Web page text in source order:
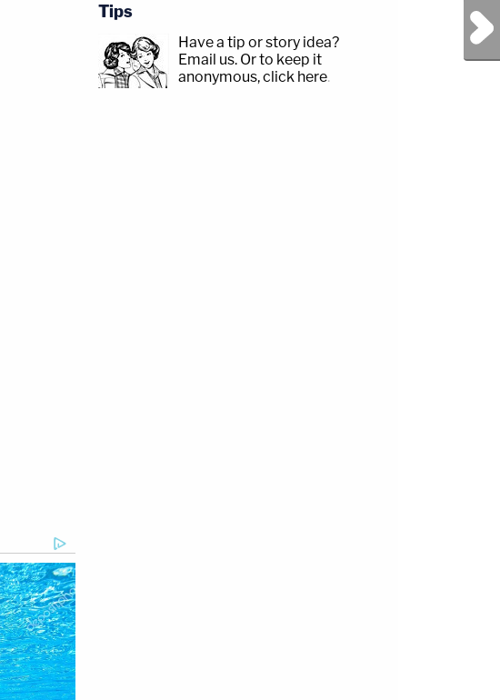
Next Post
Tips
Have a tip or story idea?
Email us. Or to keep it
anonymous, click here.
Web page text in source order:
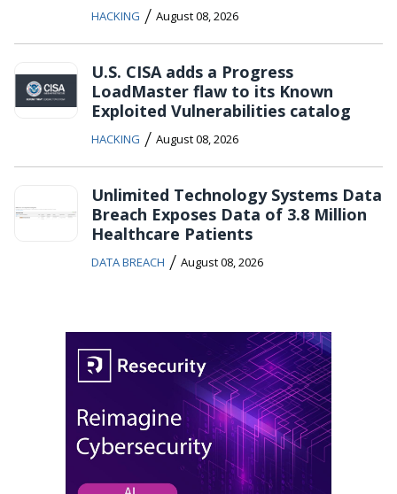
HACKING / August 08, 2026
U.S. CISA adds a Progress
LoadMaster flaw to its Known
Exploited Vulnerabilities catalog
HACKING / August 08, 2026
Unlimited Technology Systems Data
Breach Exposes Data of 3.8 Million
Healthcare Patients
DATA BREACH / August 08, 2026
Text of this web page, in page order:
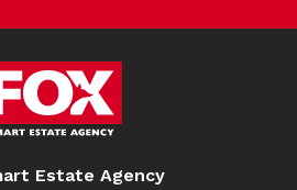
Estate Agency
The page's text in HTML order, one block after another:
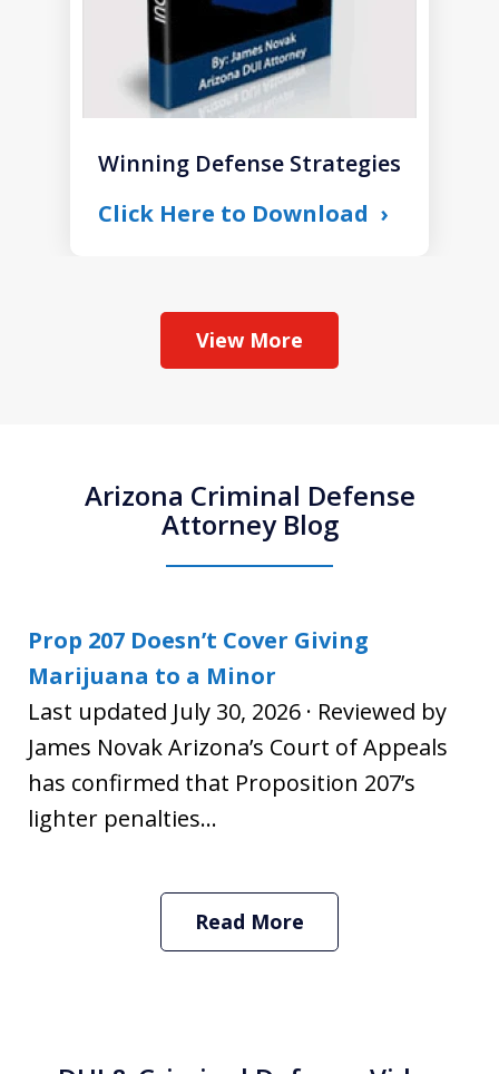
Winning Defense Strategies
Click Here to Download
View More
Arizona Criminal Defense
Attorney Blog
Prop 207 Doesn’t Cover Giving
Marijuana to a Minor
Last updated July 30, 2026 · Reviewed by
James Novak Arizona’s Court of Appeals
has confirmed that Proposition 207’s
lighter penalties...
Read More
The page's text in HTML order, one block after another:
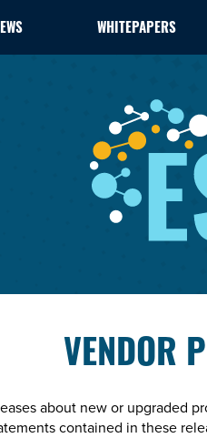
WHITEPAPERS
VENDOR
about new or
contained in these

────────────────

Set down, word for word, only the lines running from the line with "Text of this" through the final line of the entries above, omitting all pictures.

Text of this web page, in page order:
Estate Agency
The page's text in HTML order, one block after another:
Winning Defense Strategies
Click Here to Download
View More
Arizona Criminal Defense
Attorney Blog
Prop 207 Doesn’t Cover Giving
Marijuana to a Minor
Last updated July 30, 2026 · Reviewed by
James Novak Arizona’s Court of Appeals
has confirmed that Proposition 207’s
lighter penalties...
Read More
The page's text in HTML order, one block after another:
WHITEPAPERS
VENDOR
about new or
contained in these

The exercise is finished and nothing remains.